- _SOURCE RECORDS_
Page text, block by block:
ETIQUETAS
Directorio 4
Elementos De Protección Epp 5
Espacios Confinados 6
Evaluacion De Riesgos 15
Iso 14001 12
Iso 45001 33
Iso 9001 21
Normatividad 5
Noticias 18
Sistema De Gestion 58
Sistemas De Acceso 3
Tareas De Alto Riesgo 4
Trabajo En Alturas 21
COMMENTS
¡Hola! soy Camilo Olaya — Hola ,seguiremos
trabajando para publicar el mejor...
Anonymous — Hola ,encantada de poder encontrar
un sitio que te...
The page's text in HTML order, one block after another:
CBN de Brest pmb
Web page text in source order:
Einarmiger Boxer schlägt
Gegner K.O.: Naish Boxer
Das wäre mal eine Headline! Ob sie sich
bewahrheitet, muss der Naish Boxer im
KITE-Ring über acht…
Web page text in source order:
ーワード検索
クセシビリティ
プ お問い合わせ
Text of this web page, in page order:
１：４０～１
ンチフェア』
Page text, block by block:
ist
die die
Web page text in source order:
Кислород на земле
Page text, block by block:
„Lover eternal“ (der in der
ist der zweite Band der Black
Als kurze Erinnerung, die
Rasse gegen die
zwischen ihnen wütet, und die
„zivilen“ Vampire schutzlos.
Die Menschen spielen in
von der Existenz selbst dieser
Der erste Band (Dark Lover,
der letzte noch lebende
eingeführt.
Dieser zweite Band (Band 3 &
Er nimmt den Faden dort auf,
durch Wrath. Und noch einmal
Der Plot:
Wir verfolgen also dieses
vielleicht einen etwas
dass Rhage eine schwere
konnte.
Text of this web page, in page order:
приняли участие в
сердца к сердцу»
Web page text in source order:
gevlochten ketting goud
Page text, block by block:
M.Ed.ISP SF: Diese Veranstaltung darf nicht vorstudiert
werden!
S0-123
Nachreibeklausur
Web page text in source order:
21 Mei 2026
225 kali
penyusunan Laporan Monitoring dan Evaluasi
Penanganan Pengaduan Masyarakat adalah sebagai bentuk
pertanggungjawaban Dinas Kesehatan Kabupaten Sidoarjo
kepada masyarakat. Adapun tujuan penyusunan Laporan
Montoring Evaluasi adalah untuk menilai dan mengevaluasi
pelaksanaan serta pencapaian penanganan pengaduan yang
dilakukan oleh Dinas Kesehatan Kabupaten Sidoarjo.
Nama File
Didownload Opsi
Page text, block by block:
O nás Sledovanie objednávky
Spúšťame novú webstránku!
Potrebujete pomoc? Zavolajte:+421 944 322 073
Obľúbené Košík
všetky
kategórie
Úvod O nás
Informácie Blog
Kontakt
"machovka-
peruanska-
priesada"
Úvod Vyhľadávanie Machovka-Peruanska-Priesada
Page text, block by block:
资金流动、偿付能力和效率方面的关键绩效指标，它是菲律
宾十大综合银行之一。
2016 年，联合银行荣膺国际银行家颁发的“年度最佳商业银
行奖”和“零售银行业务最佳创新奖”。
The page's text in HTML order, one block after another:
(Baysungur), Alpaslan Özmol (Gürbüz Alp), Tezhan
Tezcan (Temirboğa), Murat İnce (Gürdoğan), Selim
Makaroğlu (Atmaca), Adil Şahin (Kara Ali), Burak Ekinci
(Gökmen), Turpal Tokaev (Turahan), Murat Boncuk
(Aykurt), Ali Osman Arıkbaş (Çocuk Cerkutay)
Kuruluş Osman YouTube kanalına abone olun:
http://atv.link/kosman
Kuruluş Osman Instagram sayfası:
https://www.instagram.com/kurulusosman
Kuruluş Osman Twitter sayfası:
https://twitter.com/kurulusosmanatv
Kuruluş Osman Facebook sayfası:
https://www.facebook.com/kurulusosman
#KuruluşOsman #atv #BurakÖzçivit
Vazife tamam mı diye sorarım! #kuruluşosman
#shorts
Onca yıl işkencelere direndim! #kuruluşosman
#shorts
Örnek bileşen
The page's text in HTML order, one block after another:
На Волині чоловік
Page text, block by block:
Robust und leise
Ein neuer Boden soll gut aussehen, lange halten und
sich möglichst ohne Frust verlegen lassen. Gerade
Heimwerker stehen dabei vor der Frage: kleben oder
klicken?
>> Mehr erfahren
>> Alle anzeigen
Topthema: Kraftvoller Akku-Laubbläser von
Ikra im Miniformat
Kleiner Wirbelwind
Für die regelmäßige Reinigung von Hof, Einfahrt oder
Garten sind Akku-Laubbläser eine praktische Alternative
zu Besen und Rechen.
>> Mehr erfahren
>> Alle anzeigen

- _INSTRUCTIONS TO FOLLOW_
Your answer should be one number: how many lines in the material hold the string "Úvod".

- _ANSWER TO THIS EXERCISE_
2